___ Material for this exercise ___

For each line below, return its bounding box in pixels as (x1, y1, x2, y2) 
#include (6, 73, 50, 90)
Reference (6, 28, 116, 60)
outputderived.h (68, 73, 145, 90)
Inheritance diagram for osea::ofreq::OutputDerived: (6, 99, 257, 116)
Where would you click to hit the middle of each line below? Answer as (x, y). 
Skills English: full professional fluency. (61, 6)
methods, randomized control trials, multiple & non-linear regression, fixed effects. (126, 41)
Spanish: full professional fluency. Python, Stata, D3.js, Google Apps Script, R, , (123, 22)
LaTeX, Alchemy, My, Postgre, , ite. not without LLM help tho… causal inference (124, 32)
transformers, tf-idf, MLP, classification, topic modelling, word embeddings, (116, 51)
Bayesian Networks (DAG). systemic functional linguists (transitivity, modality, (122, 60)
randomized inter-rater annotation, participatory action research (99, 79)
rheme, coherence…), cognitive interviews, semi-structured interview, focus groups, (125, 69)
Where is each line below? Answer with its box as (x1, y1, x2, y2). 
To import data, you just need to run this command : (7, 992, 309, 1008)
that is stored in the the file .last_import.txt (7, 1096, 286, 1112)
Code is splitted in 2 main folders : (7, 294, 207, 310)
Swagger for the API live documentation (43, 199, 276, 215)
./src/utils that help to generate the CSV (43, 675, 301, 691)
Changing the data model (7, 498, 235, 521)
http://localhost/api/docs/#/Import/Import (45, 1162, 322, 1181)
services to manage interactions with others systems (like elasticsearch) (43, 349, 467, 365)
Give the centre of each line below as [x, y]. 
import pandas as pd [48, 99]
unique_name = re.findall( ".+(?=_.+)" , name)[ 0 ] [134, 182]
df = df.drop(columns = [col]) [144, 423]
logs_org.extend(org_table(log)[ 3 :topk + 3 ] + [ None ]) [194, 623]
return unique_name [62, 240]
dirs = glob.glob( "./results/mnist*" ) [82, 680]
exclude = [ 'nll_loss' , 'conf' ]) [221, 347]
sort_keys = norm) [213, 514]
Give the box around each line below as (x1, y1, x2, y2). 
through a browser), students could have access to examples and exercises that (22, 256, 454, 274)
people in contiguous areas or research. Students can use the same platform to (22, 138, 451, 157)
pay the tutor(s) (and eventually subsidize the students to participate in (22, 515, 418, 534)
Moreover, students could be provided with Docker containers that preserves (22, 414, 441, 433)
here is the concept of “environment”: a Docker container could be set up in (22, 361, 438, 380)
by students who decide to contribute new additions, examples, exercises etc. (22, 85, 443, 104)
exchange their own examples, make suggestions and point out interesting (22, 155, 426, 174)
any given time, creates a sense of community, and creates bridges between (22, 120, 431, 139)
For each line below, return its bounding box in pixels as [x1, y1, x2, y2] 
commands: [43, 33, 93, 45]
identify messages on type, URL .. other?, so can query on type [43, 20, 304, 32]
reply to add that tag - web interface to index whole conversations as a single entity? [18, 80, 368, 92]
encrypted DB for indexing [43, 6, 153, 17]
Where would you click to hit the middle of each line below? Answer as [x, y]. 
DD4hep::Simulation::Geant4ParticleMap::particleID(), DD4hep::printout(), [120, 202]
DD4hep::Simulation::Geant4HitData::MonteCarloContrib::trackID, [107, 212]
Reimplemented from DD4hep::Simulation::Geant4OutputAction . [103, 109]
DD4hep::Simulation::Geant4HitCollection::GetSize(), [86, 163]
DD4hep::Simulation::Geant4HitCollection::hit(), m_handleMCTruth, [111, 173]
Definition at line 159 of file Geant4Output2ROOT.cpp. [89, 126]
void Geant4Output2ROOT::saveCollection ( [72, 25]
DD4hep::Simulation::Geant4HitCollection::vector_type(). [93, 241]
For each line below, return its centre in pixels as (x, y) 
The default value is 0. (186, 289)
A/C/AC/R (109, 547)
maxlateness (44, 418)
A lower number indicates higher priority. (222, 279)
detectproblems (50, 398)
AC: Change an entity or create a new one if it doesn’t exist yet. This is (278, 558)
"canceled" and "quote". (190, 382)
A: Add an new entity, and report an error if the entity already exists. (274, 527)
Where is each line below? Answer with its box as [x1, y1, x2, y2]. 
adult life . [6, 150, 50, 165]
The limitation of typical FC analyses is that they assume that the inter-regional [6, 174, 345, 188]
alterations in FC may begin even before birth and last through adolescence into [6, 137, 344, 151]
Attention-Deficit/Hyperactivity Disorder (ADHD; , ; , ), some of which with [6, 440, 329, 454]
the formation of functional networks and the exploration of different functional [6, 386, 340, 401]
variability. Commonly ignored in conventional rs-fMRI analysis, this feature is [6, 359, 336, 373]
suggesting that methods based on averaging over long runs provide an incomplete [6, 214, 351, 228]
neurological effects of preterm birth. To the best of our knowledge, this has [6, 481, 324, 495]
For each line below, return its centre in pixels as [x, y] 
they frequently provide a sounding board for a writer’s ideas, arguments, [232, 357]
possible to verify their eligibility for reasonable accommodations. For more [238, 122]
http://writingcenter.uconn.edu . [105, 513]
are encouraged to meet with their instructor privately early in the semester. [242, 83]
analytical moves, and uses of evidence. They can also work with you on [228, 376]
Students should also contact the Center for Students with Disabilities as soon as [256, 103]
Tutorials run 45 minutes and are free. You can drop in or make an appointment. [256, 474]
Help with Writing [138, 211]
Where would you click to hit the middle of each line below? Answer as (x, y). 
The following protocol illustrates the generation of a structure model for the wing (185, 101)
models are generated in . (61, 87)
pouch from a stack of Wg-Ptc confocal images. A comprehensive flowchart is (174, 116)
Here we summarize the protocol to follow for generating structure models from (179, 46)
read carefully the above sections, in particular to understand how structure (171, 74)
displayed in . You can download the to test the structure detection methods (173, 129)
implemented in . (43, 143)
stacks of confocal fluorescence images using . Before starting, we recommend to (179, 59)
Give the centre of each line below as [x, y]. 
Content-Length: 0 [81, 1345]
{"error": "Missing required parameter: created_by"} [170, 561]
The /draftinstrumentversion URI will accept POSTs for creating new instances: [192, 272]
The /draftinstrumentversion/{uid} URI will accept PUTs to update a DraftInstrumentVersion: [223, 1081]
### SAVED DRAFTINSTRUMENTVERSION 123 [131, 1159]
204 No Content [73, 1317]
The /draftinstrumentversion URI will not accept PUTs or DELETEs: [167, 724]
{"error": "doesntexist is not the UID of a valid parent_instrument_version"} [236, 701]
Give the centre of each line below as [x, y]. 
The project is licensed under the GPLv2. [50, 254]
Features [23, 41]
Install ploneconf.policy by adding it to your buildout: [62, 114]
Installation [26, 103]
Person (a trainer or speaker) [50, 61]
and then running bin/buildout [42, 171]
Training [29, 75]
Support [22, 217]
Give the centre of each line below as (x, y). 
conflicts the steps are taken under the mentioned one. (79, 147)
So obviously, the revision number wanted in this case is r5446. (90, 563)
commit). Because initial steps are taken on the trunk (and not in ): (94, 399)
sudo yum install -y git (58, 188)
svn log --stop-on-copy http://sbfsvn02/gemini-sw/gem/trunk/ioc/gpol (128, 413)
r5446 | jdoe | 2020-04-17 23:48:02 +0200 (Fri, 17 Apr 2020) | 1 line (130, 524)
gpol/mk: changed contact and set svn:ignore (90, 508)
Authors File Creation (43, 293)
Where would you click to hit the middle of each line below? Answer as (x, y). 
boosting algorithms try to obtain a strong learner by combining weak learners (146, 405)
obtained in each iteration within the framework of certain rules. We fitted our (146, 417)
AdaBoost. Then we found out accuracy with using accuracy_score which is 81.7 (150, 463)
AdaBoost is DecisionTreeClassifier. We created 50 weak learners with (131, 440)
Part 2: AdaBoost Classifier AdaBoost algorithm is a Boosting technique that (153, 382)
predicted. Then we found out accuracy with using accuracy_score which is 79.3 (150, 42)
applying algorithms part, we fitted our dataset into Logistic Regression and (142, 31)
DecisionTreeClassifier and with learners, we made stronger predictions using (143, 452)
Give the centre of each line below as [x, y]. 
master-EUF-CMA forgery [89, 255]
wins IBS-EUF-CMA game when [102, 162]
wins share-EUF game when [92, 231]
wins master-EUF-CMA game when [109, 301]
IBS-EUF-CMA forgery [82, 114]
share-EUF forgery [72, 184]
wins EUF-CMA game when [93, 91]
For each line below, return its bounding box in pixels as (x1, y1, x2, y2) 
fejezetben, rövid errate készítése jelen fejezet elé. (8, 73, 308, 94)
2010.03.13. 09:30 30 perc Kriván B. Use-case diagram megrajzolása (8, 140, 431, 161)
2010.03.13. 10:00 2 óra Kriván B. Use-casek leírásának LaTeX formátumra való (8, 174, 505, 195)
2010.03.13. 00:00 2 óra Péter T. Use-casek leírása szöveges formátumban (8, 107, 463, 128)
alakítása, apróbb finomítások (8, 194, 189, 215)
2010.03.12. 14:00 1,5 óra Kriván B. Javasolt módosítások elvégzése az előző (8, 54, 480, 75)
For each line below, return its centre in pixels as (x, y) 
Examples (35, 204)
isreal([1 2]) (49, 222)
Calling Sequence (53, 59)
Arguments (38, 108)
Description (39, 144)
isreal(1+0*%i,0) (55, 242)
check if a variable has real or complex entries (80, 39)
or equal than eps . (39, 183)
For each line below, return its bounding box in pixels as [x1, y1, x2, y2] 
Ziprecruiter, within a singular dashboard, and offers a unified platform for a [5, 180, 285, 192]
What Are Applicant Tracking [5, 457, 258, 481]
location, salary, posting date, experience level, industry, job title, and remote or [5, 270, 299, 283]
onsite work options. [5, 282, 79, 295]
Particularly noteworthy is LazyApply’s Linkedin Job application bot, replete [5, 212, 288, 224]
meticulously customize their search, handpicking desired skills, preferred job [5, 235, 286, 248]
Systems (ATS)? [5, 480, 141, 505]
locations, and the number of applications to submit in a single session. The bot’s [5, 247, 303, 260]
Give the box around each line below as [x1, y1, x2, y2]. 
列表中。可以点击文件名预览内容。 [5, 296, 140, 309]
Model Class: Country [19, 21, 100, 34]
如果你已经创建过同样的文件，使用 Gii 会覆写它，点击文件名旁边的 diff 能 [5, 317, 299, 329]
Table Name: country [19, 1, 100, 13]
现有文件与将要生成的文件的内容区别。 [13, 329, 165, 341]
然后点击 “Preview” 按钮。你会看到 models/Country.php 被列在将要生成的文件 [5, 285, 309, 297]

___

» Exercise directions: Please give back the records exactly as written, beginning at the first line and including the line that holds "transformers, tf-idf, MLP, classification, topic" as the last.

» Output:
For each line below, return its bounding box in pixels as (x1, y1, x2, y2) 
#include (6, 73, 50, 90)
Reference (6, 28, 116, 60)
outputderived.h (68, 73, 145, 90)
Inheritance diagram for osea::ofreq::OutputDerived: (6, 99, 257, 116)
Where would you click to hit the middle of each line below? Answer as (x, y). 
Skills English: full professional fluency. (61, 6)
methods, randomized control trials, multiple & non-linear regression, fixed effects. (126, 41)
Spanish: full professional fluency. Python, Stata, D3.js, Google Apps Script, R, , (123, 22)
LaTeX, Alchemy, My, Postgre, , ite. not without LLM help tho… causal inference (124, 32)
transformers, tf-idf, MLP, classification, topic modelling, word embeddings, (116, 51)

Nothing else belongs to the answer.